Kongjian Yu (俞孔坚 (俞孔堅, Yú Kǒngjiān); 12 May 1963 – 23 September 2025) was a Chinese landscape architect and urban planner. He was a professor at Peking University and the founder of Turenscape, a design firm specializing in landscape architecture, urban planning, and ecological restoration. Yu was recognized for developing the sponge cities concept, which promotes nature-based solutions for urban water management.

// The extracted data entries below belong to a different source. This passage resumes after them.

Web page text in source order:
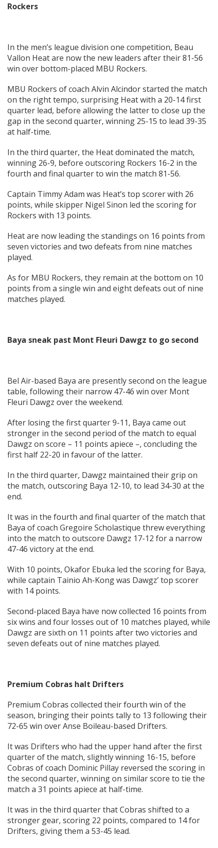
Rockers
In the men’s league division one competition, Beau
Vallon Heat are now the new leaders after their 81-56
win over bottom-placed MBU Rockers.
MBU Rockers of coach Alvin Alcindor started the match
on the right tempo, surprising Heat with a 20-14 first
quarter lead, before allowing the latter to close up the
gap in the second quarter, winning 25-15 to lead 39-35
at half-time.
In the third quarter, the Heat dominated the match,
winning 26-9, before outscoring Rockers 16-2 in the
fourth and final quarter to win the match 81-56.
Captain Timmy Adam was Heat’s top scorer with 26
points, while skipper Nigel Sinon led the scoring for
Rockers with 13 points.
Heat are now leading the standings on 16 points from
seven victories and two defeats from nine matches
played.
As for MBU Rockers, they remain at the bottom on 10
points from a single win and eight defeats out of nine
matches played.
Baya sneak past Mont Fleuri Dawgz to go second
Bel Air-based Baya are presently second on the league
table, following their narrow 47-46 win over Mont
Fleuri Dawgz over the weekend.
After losing the first quarter 9-11, Baya came out
stronger in the second period of the match to equal
Dawgz on score – 11 points apiece –, concluding the
first half 22-20 in favour of the latter.
In the third quarter, Dawgz maintained their grip on
the match, outscoring Baya 12-10, to lead 34-30 at the
end.
It was in the fourth and final quarter of the match that
Baya of coach Gregoire Scholastique threw everything
into the match to outscore Dawgz 17-12 for a narrow
47-46 victory at the end.
With 10 points, Okafor Ebuka led the scoring for Baya,
while captain Tainio Ah-Kong was Dawgz’ top scorer
with 14 points.
Second-placed Baya have now collected 16 points from
six wins and four losses out of 10 matches played, while
Dawgz are sixth on 11 points after two victories and
seven defeats out of nine matches played.
Premium Cobras halt Drifters
Premium Cobras collected their fourth win of the
season, bringing their points tally to 13 following their
72-65 win over Anse Boileau-based Drifters.
It was Drifters who had the upper hand after the first
quarter of the match, slightly winning 16-15, before
Cobras of coach Dominic Pillay reversed the scoring in
the second quarter, winning on similar score to tie the
match a 31 points apiece at half-time.
It was in the third quarter that Cobras shifted to a
stronger gear, scoring 22 points, compared to 14 for
Drifters, giving them a 53-45 lead.

His research has influenced national policies in China and has been applied in urban planning worldwide. Yu has been heralded by Michael Sorkin as "a hero of effective advocacy within a system fraught with perils" and recognized as a leader in ecological urbanism and the constructive postmodernist approach towards ecological civilization.

==Early life and education==
Yu was born in 1963 in Dongyu Village, Jinhua, Zhejiang Province, China, into a farming family. Yu earned his Bachelor and Master of Landscape Architecture degrees from Beijing Forestry University. In 1992, he pursued a Doctor of Design (DDes) at the Harvard Graduate School of Design (GSD), completing his dissertation on ecological security patterns in 1995.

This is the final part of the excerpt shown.